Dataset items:
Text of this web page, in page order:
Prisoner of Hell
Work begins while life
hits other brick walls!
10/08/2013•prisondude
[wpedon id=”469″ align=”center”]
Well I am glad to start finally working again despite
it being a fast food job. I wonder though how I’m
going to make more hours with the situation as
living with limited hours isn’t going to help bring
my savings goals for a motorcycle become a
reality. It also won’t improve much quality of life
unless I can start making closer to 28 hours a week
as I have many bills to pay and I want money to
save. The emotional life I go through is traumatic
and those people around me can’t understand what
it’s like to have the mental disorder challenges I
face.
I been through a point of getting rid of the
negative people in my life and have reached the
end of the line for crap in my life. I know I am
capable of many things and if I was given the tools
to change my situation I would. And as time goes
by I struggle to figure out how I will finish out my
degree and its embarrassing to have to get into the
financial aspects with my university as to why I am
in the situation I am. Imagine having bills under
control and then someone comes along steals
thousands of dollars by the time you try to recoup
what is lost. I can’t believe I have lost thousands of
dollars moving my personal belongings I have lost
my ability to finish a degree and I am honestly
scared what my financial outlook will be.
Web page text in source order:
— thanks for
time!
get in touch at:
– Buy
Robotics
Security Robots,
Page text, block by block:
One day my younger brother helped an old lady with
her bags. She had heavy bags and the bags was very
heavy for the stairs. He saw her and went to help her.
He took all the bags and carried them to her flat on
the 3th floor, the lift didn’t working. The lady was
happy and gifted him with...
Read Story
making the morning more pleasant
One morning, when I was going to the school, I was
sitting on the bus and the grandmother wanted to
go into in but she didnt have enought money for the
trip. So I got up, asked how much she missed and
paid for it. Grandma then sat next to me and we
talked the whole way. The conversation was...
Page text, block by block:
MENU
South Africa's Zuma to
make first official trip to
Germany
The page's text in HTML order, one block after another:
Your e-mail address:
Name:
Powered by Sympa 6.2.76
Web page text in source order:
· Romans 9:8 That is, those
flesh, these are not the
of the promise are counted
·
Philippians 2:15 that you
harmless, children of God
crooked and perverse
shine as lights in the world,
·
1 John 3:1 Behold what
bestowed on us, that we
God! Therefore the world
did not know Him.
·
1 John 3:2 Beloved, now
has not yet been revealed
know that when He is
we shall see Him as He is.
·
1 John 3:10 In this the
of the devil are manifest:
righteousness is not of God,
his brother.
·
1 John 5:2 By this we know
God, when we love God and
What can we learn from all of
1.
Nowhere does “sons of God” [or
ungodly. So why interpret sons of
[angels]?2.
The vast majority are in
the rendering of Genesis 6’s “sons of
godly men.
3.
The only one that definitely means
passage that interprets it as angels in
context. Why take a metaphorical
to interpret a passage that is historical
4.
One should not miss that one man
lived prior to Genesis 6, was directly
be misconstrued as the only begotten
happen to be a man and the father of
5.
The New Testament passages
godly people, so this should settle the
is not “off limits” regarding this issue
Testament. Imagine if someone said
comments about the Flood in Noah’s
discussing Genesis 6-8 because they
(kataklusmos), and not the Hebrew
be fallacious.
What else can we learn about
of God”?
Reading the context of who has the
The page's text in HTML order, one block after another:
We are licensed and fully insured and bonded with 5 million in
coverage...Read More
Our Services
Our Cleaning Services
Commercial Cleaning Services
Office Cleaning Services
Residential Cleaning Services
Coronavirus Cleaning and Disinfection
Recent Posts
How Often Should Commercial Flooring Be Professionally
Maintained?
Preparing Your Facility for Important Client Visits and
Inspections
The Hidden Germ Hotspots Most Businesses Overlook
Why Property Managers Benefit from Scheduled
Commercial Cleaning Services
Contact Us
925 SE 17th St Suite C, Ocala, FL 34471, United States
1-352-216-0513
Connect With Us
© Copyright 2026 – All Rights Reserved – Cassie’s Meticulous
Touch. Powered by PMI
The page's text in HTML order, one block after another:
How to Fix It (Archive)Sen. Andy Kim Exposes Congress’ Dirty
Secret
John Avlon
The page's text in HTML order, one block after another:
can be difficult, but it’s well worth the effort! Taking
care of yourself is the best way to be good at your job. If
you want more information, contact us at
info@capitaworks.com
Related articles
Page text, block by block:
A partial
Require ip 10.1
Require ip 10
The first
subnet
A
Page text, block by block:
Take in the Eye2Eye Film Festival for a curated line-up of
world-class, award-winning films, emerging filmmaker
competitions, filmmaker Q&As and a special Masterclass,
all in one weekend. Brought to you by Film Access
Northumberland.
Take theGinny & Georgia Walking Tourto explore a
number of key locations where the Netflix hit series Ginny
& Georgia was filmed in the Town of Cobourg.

**Task description**
Every line in the data above that contains the word "angels" should be copied.

**Reply**
[angels]?2.
passage that interprets it as angels in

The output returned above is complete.